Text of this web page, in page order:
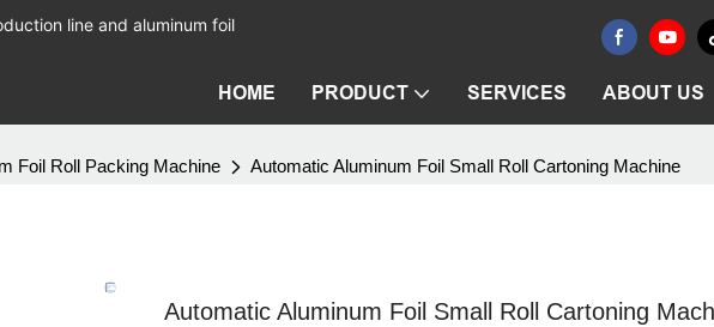
line and aluminum foil
HOME PRODUCT SERVICES ABOUT US
Foil Roll Packing Machine Automatic Aluminum Foil Small Roll Cartoning Machine
Automatic Aluminum Foil Small Roll Cartoning
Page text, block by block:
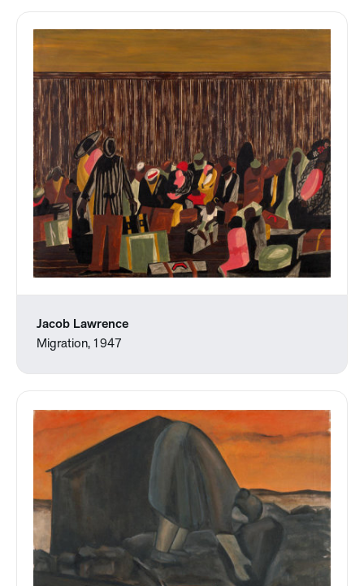
Jacob Lawrence
Migration, 1947
::::
Instructions to follow
Without the pictures, give all the records above again exactly.

Exercise solution
Text of this web page, in page order:
line and aluminum foil
HOME PRODUCT SERVICES ABOUT US
Foil Roll Packing Machine Automatic Aluminum Foil Small Roll Cartoning Machine
Automatic Aluminum Foil Small Roll Cartoning
Page text, block by block:
Jacob Lawrence
Migration, 1947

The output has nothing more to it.